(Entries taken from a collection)
--
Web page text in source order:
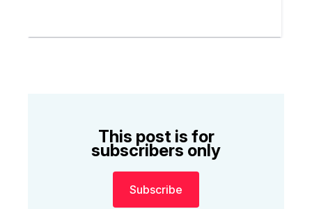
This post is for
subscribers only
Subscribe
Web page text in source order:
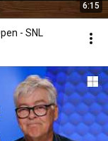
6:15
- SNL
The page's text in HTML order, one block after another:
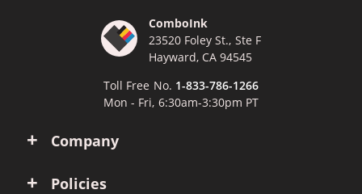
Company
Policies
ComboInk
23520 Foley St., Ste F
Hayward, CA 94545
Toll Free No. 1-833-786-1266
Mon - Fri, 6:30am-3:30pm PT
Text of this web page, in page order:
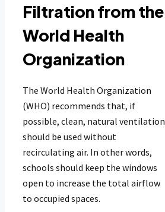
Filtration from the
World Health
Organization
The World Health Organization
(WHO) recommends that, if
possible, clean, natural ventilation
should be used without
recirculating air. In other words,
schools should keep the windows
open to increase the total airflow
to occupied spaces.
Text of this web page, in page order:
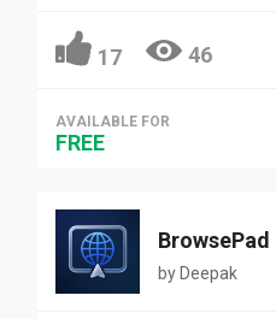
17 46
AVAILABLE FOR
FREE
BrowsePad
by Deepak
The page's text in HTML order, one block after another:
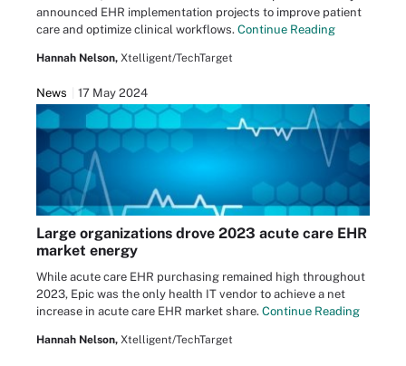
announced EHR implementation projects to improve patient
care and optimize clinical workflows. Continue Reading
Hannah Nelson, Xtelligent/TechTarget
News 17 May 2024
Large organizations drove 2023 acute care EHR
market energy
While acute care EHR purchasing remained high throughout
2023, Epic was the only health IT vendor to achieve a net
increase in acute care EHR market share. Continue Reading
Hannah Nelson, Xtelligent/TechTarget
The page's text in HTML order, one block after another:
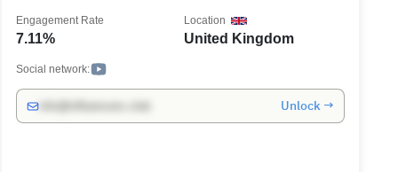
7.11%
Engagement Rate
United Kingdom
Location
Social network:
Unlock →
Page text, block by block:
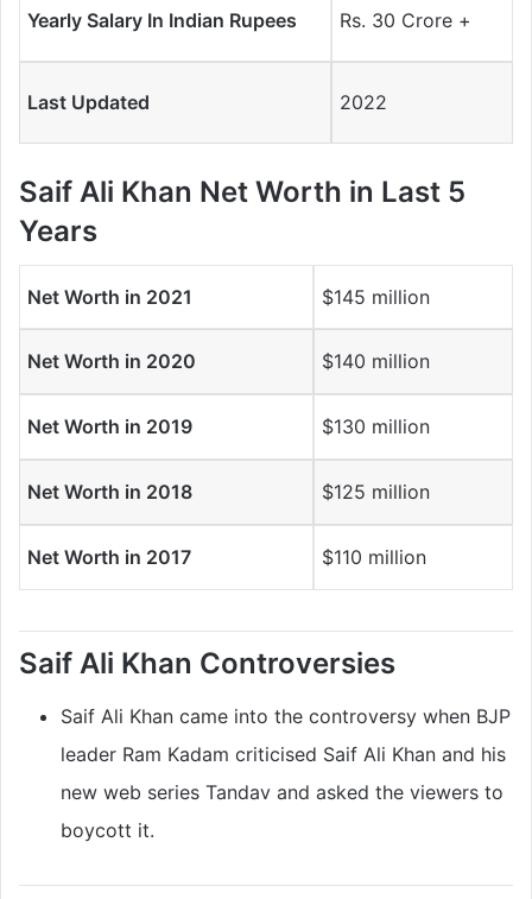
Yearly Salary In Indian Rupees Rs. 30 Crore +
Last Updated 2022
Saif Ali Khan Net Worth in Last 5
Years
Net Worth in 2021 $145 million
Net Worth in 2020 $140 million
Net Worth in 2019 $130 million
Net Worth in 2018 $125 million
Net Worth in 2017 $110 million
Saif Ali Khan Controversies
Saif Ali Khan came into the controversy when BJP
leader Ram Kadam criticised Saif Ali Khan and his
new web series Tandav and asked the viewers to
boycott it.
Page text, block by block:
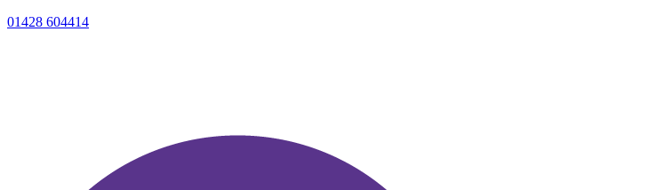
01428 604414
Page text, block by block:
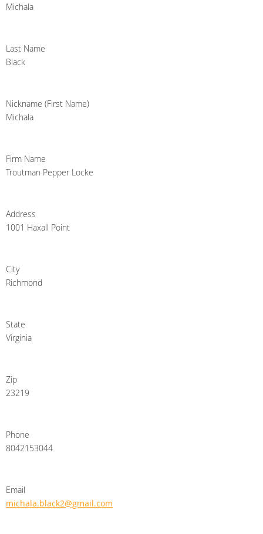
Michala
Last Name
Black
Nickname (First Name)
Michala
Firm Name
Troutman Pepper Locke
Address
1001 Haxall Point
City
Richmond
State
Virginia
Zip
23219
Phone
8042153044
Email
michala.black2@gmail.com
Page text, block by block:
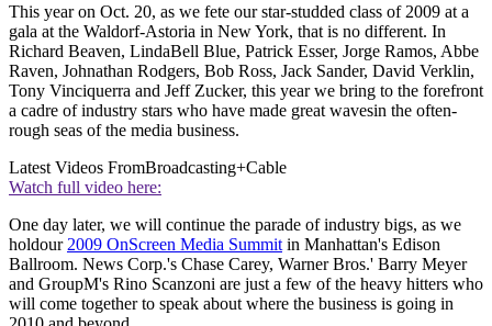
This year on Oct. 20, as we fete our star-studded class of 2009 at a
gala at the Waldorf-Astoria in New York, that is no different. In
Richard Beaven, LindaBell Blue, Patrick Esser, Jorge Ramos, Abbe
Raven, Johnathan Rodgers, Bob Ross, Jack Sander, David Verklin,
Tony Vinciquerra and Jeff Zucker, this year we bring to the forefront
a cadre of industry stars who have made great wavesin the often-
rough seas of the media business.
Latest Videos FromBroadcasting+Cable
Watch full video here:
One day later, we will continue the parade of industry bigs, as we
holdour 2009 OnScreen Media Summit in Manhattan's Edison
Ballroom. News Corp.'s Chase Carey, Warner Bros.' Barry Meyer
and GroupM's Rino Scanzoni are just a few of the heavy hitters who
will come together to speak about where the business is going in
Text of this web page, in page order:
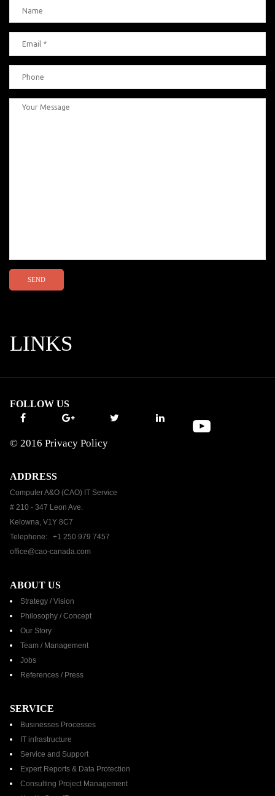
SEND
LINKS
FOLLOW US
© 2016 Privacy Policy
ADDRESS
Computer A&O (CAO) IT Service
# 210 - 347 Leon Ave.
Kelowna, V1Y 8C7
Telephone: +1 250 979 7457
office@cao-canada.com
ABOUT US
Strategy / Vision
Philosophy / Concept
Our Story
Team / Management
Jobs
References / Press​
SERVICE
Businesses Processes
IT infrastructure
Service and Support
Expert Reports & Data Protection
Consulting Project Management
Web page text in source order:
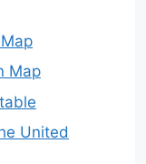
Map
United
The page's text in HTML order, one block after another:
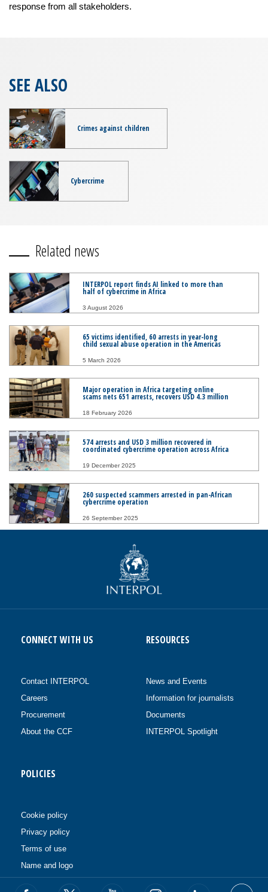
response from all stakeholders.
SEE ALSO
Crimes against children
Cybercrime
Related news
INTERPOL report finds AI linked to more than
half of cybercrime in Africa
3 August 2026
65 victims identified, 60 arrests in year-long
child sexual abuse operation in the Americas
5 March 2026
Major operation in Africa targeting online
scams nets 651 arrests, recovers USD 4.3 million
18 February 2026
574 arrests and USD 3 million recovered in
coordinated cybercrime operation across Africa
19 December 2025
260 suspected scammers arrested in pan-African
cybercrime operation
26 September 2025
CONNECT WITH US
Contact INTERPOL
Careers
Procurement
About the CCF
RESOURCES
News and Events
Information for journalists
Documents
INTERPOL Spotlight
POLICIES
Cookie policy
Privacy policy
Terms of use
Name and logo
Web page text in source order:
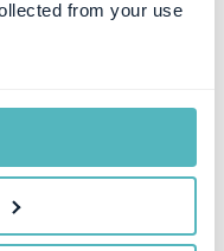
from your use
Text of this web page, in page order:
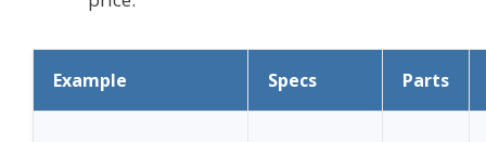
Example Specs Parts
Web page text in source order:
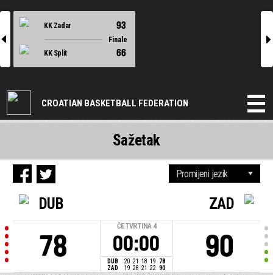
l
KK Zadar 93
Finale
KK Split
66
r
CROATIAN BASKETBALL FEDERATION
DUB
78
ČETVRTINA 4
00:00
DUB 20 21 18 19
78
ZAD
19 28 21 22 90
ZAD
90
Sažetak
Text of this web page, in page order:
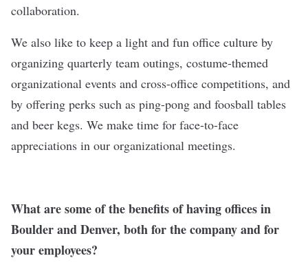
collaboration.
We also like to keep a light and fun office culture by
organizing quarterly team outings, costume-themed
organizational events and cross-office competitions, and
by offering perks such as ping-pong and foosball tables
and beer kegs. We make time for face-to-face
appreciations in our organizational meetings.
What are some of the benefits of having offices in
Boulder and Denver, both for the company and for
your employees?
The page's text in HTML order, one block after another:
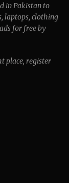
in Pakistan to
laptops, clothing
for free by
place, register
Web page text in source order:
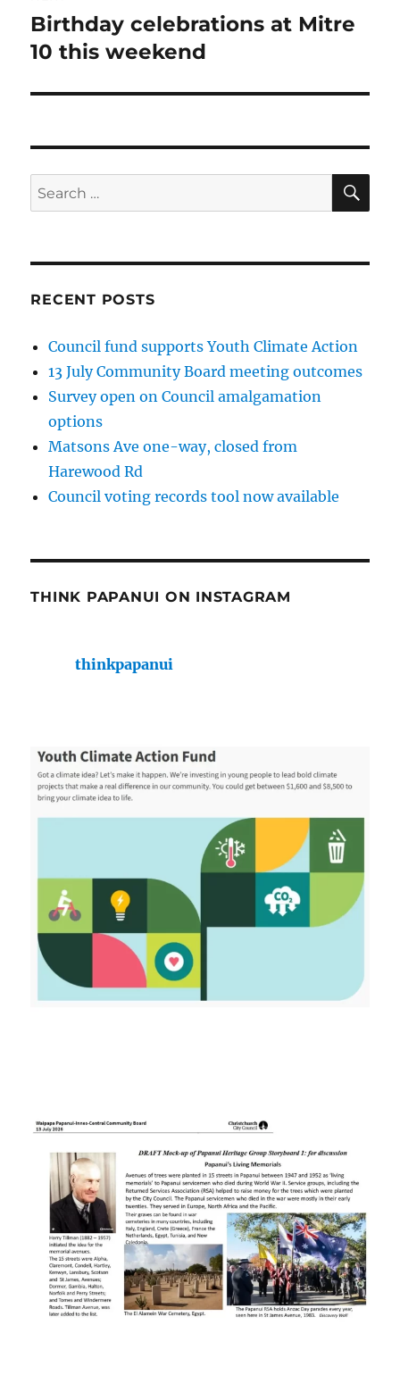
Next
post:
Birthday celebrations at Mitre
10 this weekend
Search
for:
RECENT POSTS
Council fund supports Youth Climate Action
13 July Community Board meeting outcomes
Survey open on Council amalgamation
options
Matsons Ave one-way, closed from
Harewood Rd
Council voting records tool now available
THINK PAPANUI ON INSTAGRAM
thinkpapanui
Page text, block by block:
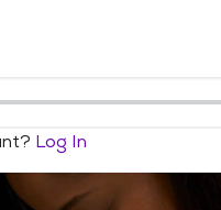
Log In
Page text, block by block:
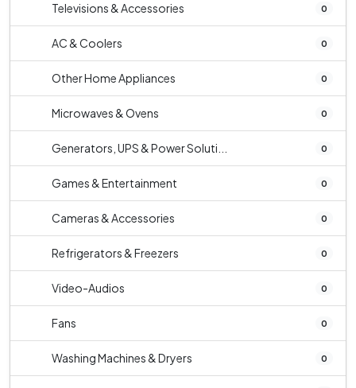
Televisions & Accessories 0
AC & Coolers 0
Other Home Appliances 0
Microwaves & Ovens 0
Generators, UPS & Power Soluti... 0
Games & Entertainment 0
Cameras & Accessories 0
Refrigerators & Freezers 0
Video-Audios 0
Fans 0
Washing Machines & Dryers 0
--
- Problem to solve -
Here the job is to print all the data exactly, skipping any image.

- Answer to the problem -
Web page text in source order:
This post is for
subscribers only
Subscribe
Web page text in source order:
6:15
- SNL
The page's text in HTML order, one block after another:
Company
Policies
ComboInk
23520 Foley St., Ste F
Hayward, CA 94545
Toll Free No. 1-833-786-1266
Mon - Fri, 6:30am-3:30pm PT
Text of this web page, in page order:
Filtration from the
World Health
Organization
The World Health Organization
(WHO) recommends that, if
possible, clean, natural ventilation
should be used without
recirculating air. In other words,
schools should keep the windows
open to increase the total airflow
to occupied spaces.
Text of this web page, in page order:
17 46
AVAILABLE FOR
FREE
BrowsePad
by Deepak
The page's text in HTML order, one block after another:
announced EHR implementation projects to improve patient
care and optimize clinical workflows. Continue Reading
Hannah Nelson, Xtelligent/TechTarget
News 17 May 2024
Large organizations drove 2023 acute care EHR
market energy
While acute care EHR purchasing remained high throughout
2023, Epic was the only health IT vendor to achieve a net
increase in acute care EHR market share. Continue Reading
Hannah Nelson, Xtelligent/TechTarget
The page's text in HTML order, one block after another:
7.11%
Engagement Rate
United Kingdom
Location
Social network:
Unlock →
Page text, block by block:
Yearly Salary In Indian Rupees Rs. 30 Crore +
Last Updated 2022
Saif Ali Khan Net Worth in Last 5
Years
Net Worth in 2021 $145 million
Net Worth in 2020 $140 million
Net Worth in 2019 $130 million
Net Worth in 2018 $125 million
Net Worth in 2017 $110 million
Saif Ali Khan Controversies
Saif Ali Khan came into the controversy when BJP
leader Ram Kadam criticised Saif Ali Khan and his
new web series Tandav and asked the viewers to
boycott it.
Page text, block by block:
01428 604414
Page text, block by block:
Michala
Last Name
Black
Nickname (First Name)
Michala
Firm Name
Troutman Pepper Locke
Address
1001 Haxall Point
City
Richmond
State
Virginia
Zip
23219
Phone
8042153044
Email
michala.black2@gmail.com
Page text, block by block:
This year on Oct. 20, as we fete our star-studded class of 2009 at a
gala at the Waldorf-Astoria in New York, that is no different. In
Richard Beaven, LindaBell Blue, Patrick Esser, Jorge Ramos, Abbe
Raven, Johnathan Rodgers, Bob Ross, Jack Sander, David Verklin,
Tony Vinciquerra and Jeff Zucker, this year we bring to the forefront
a cadre of industry stars who have made great wavesin the often-
rough seas of the media business.
Latest Videos FromBroadcasting+Cable
Watch full video here:
One day later, we will continue the parade of industry bigs, as we
holdour 2009 OnScreen Media Summit in Manhattan's Edison
Ballroom. News Corp.'s Chase Carey, Warner Bros.' Barry Meyer
and GroupM's Rino Scanzoni are just a few of the heavy hitters who
will come together to speak about where the business is going in
Text of this web page, in page order:
SEND
LINKS
FOLLOW US
© 2016 Privacy Policy
ADDRESS
Computer A&O (CAO) IT Service
# 210 - 347 Leon Ave.
Kelowna, V1Y 8C7
Telephone: +1 250 979 7457
office@cao-canada.com
ABOUT US
Strategy / Vision
Philosophy / Concept
Our Story
Team / Management
Jobs
References / Press​
SERVICE
Businesses Processes
IT infrastructure
Service and Support
Expert Reports & Data Protection
Consulting Project Management
Web page text in source order:
Map
United
The page's text in HTML order, one block after another:
response from all stakeholders.
SEE ALSO
Crimes against children
Cybercrime
Related news
INTERPOL report finds AI linked to more than
half of cybercrime in Africa
3 August 2026
65 victims identified, 60 arrests in year-long
child sexual abuse operation in the Americas
5 March 2026
Major operation in Africa targeting online
scams nets 651 arrests, recovers USD 4.3 million
18 February 2026
574 arrests and USD 3 million recovered in
coordinated cybercrime operation across Africa
19 December 2025
260 suspected scammers arrested in pan-African
cybercrime operation
26 September 2025
CONNECT WITH US
Contact INTERPOL
Careers
Procurement
About the CCF
RESOURCES
News and Events
Information for journalists
Documents
INTERPOL Spotlight
POLICIES
Cookie policy
Privacy policy
Terms of use
Name and logo
Web page text in source order:
from your use
Text of this web page, in page order:
Example Specs Parts
Web page text in source order:
l
KK Zadar 93
Finale
KK Split
66
r
CROATIAN BASKETBALL FEDERATION
DUB
78
ČETVRTINA 4
00:00
DUB 20 21 18 19
78
ZAD
19 28 21 22 90
ZAD
90
Sažetak
Text of this web page, in page order:
collaboration.
We also like to keep a light and fun office culture by
organizing quarterly team outings, costume-themed
organizational events and cross-office competitions, and
by offering perks such as ping-pong and foosball tables
and beer kegs. We make time for face-to-face
appreciations in our organizational meetings.
What are some of the benefits of having offices in
Boulder and Denver, both for the company and for
your employees?
The page's text in HTML order, one block after another:
in Pakistan to
laptops, clothing
for free by
place, register
Web page text in source order:
Next
post:
Birthday celebrations at Mitre
10 this weekend
Search
for:
RECENT POSTS
Council fund supports Youth Climate Action
13 July Community Board meeting outcomes
Survey open on Council amalgamation
options
Matsons Ave one-way, closed from
Harewood Rd
Council voting records tool now available
THINK PAPANUI ON INSTAGRAM
thinkpapanui
Page text, block by block:
Log In
Page text, block by block:
Televisions & Accessories 0
AC & Coolers 0
Other Home Appliances 0
Microwaves & Ovens 0
Generators, UPS & Power Soluti... 0
Games & Entertainment 0
Cameras & Accessories 0
Refrigerators & Freezers 0
Video-Audios 0
Fans 0
Washing Machines & Dryers 0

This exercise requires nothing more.